- Chinese Optics Letters
- Vol. 22, Issue 2, 020604 (2024)
Abstract
1. Introduction
In recent years, few-mode fibers (FMFs) have received increasing attention due to their potential applications in high-power fiber lasers[1], space-division multiplexing transmission[2,3], and imaging. Moreover, FMFs are regarded as ideal platforms for the study of spatiotemporal mode-locking mechanisms[4–6] and Kurr nonlinear beam cleaning[7]. However, the mode-coupling phenomenon in FMFs is inevitable, which significantly impacts their performance. Therefore, it is crucial to understand the mode properties of FMFs to suppress higher-order mode generation or optimize their design. The mode-decomposition (MD) technique is a fundamental measurement method that allows for the decomposition of the amplitude and phase information of each eigenmode in FMFs. It plays a critical role in studying mode properties and transmission characteristics in FMFs. Currently, MD techniques are commonly used for measuring fiber mode transfer matrices[8], implementing adaptive mode control[9], analyzing fiber mode coupling[10], studying fiber bending losses[11], and measuring beam quality[12].
Early MD methods were primarily based on experimental techniques[13–17], where the complete distribution of the optical field was directly measured by using sophisticated experimental devices. However, these methods suffer from high equipment costs, high accuracy requirements, complex experimental procedures, heavy workloads, and vulnerability to environmental influences. Subsequently, numerically based MD techniques[18–22] were proposed, which effectively reduce the cost and equipment requirements and only require simple experiments.
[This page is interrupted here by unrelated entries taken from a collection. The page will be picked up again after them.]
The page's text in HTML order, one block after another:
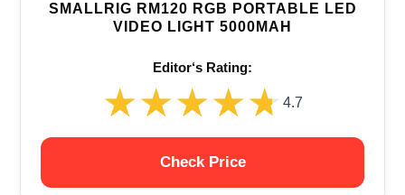
SMALLRIG RM120 RGB PORTABLE LED
VIDEO LIGHT 5000MAH
Editor‘s Rating:
★★★★★
★★★★★ 4.7
Check Price
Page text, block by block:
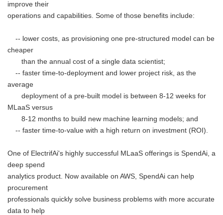
improve their
operations and capabilities. Some of those benefits include:
-- lower costs, as provisioning one pre-structured model can be
cheaper
than the annual cost of a single data scientist;
-- faster time-to-deployment and lower project risk, as the
average
deployment of a pre-built model is between 8-12 weeks for
MLaaS versus
8-12 months to build new machine learning models; and
-- faster time-to-value with a high return on investment (ROI).
One of ElectrifAi's highly successful MLaaS offerings is SpendAi, a
deep spend
analytics product. Now available on AWS, SpendAi can help
procurement
professionals quickly solve business problems with more accurate
data to help
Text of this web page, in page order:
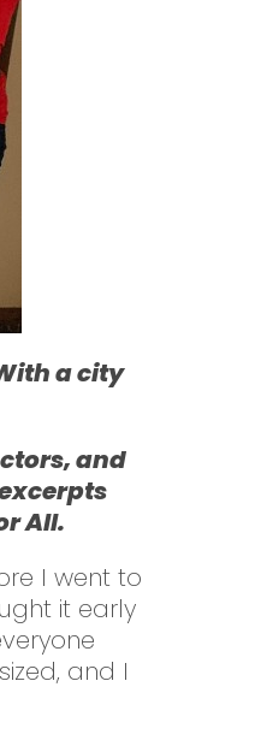
a city
and
All.
I went to
it early
and I

However, these methods are susceptible to problems such as initial value sensitivity, convergence to local minima, high computational effort, and long convergence time during a large number of iterations. To solve these problems, some noniterative numerical decomposition methods, such as fractional-level Fourier systems[23] and matrix-inversion methods[24], have emerged, which avoid the above problems and show excellent performance.
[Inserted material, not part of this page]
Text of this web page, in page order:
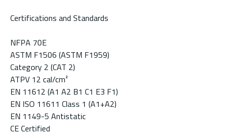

Recently, neural network-based MD methods have shown feasibility and are emerging as a significant research direction. An et al. achieved the first high-precision real-time MD of five modes using VGG-16 convolutional neural networks in 2019[25]. Subsequently, Fan et al. improved the convolutional neural network in 2020 by adding additional loss functions associated with near-field and far-field spot maps to achieve high-precision MD in the case of six-mode superposition[26]. Zhu et al. successfully achieved high-precision MD with six modes using a ResNet-18 convolutional neural network in 2021[27]. Rothe et al. utilized Dense-Net convolutional neural network with up to 121 layers to achieve high-precision MD with eight modes superimposed[28]. Also artificially designed neural network-based methods[29] and multitask deep-learning methods[30] to achieve MD have been proposed successively and have shown better performance. However, all of the above methods use traditional convolutional neural networks for MD, which have problems such as long training time, high computer equipment requirements, and excessive computing resources consumption. In addition, the large number of parameters in traditional convolutional neural network models makes them unsuitable for deployment on portable devices, like popular Android smartphones. To address this challenge, lightweight convolutional neural networks have been proposed and shown promising results in image classification[31]. Among them, Google proposed the lightweight neural network model MobileNetV3 in 2019[32]. MobileNetV3 employs the neural architecture search (NAS) parametric search method and redesigns the time-consuming layer structure and activation function. This greatly reduced the number of training parameters while maintaining high accuracy, leading to significantly reduced training time for the entire network. Overall, MobileNetV3 makes the whole image classification network more lightweight and efficient.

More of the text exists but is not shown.